You have to be focused on relationship in order to catch him, and sometimes even that takes a while. He's great at teaching patience. He's also an overcomer, which the ladies at the ranch relate to. “When you allow yourself to trust again, there’s nothing you can’t do!”


He is teaching his lady to be steadfast through consistent assertiveness. She says, “he has taught me how to open up and love again.”

Sterling came from the horse trainer that Trigger, Fellina, and Peanut came from. She supports our program and felt Sterling would be an awesome addition. He came to stay in September of 2023 and has helped at Camp Run Free for three years.

Sterling is eager to please and loves to be a part of things. He is beautiful and incredibly intelligent, and prefers a confident leader because he can be easily scared and is very sensitive to cues. He also loves mints, and can hear the wrapper from a hundred yards away! 


One of his favorite things to do is jump barrels. One day his lady decided to have him jump over the barrels and he just kept doing it. She started calling him her magical unicorn after that day.
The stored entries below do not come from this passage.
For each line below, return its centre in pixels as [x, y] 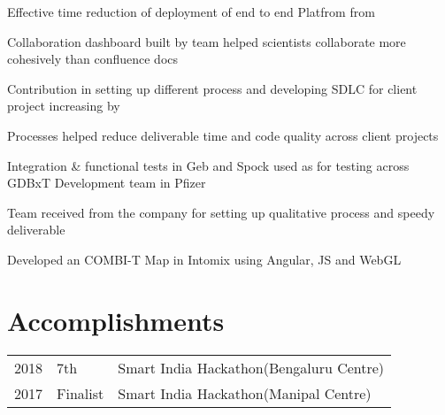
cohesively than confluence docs [93, 59]
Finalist [81, 393]
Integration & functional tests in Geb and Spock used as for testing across [208, 165]
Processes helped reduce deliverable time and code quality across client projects [223, 135]
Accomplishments [116, 320]
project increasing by [64, 106]
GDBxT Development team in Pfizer [107, 183]
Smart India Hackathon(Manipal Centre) [245, 393]
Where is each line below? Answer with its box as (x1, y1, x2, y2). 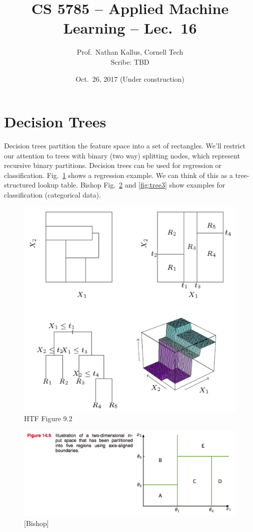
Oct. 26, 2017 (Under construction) (75, 73, 184, 84)
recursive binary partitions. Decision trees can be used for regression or (4, 160, 222, 170)
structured (4, 180, 36, 190)
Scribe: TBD (110, 56, 149, 67)
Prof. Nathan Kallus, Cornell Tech (76, 47, 183, 57)
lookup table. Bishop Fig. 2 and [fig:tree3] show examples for (37, 180, 225, 190)
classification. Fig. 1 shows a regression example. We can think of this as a (4, 169, 233, 180)
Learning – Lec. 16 (63, 18, 197, 38)
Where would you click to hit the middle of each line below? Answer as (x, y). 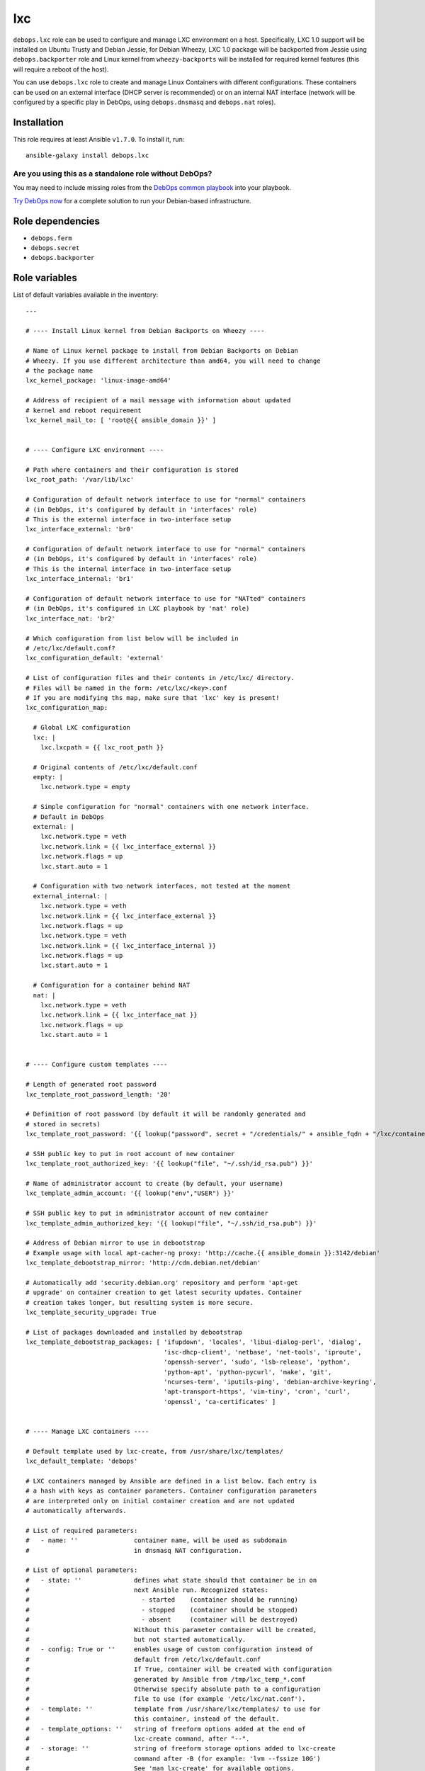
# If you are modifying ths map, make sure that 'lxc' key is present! (153, 697)
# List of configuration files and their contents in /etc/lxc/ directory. (160, 678)
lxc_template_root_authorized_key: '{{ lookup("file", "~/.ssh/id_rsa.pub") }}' (170, 1164)
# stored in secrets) (63, 1124)
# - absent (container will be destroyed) (162, 1620)
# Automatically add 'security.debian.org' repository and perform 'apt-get (162, 1283)
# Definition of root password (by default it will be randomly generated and (166, 1114)
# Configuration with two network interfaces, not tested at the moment (162, 886)
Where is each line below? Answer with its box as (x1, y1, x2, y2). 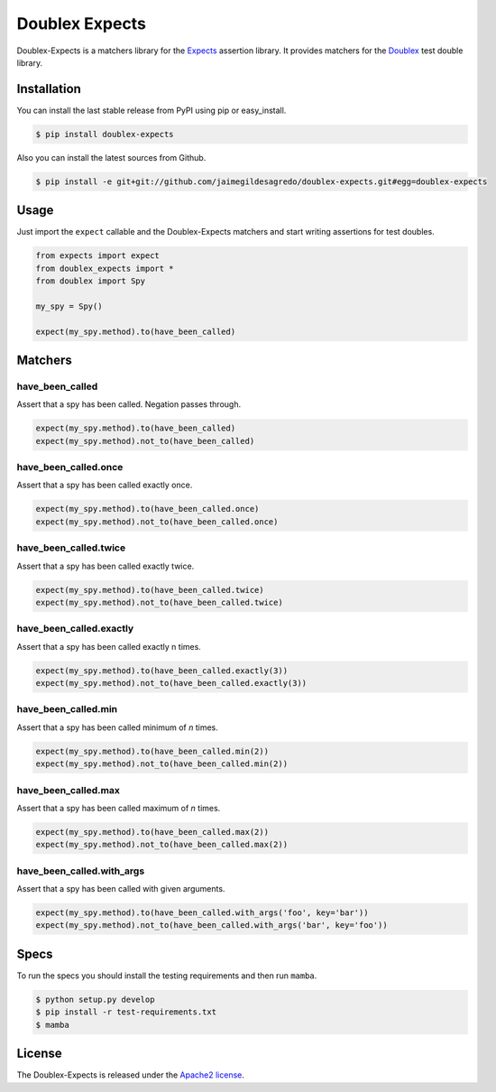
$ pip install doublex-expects (35, 129, 175, 139)
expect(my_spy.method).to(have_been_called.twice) (35, 585, 265, 595)
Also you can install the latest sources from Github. (16, 152, 207, 162)
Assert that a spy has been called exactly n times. (16, 641, 202, 652)
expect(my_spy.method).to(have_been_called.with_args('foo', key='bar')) (35, 908, 369, 918)
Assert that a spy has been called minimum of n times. (16, 722, 218, 733)
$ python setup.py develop (35, 994, 155, 1004)
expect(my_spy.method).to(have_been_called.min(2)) (35, 745, 270, 756)
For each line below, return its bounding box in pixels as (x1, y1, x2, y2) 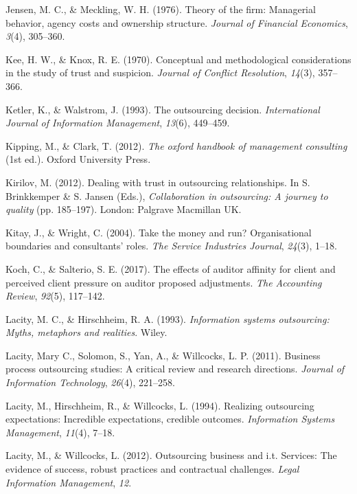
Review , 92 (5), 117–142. (5, 289, 105, 303)
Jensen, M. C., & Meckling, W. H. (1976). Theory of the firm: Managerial (5, 2, 316, 16)
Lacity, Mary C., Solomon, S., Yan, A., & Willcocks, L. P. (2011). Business (5, 348, 321, 362)
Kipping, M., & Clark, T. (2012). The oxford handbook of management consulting (5, 138, 347, 153)
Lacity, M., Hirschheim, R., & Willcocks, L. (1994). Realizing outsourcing (5, 398, 314, 412)
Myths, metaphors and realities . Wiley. (5, 325, 168, 339)
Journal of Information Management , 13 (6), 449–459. (5, 115, 230, 130)
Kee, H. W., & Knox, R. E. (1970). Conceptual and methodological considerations (5, 52, 352, 66)

Wendell came from the same trainer as Trigger, Fellina, Peanut, and Sterling. He came to stay in September of 2023 and has helped for three years of Camp Run Free

Wendell is the strong silent type. He's confident and doesn’t need to prove himself, and prefers relationship over task. One resident describes him as, “quiet, social, challenging, interested, and stubborn… sunshine after the rain and hope for what is ahead.”  Wendell can do amazing things and is happy to please others as long as there is a relationship there.

The shortest resident was paired with him. At first she wasn't interested in working with him because, at 17 hands high, he's a big horse! Since then, though, she has grown in confidence. When we needed to treat his feet for thrush, she marched right up to him and tried to pick up his foot. He just stared back at her. When she took a breath and took a minute to connect with him first, he was more than happy to lift his foot for her. 


“Wendell has taught me so much about myself. To be mindful, aware, to trust, to build relationship and friendship, to set boundaries. Most of all he has helped me build confidence in myself. He brings me love, joy, peace, kindness and compassion. Most of all he has brought healing and has done it freely.”


He is a ginormous horse and yet so gentle. He teaches confidence and tenacity. One lady said, “He is a remarkable creature. He is an overcomer and has made a huge impact on my recovery.”

Jerry came to live at the Ranch on October 6th, 2023. He was originally bred to be an Amish buggy horse, but was sold to a carriage company because of his conformation. He was then found to have shivers, and was sold to the Chattanooga Carriage Company, where he got to see the sights and was greatly loved.  They, in turn, donated his use to Blazing Hope Ranch so he could retire from having to get on a horse trailer every weekend and pull people around the city.

Jerry has been called the “Gentle Giant”. He is peaceful and still and not easily flustered. One time we played Red Light, Green Light with the horses, and added Purple Light which meant to dance. The lady holding Jerry was dancing and feeling silly but Jerry was standing there calmly looking down with what she perceived as concern.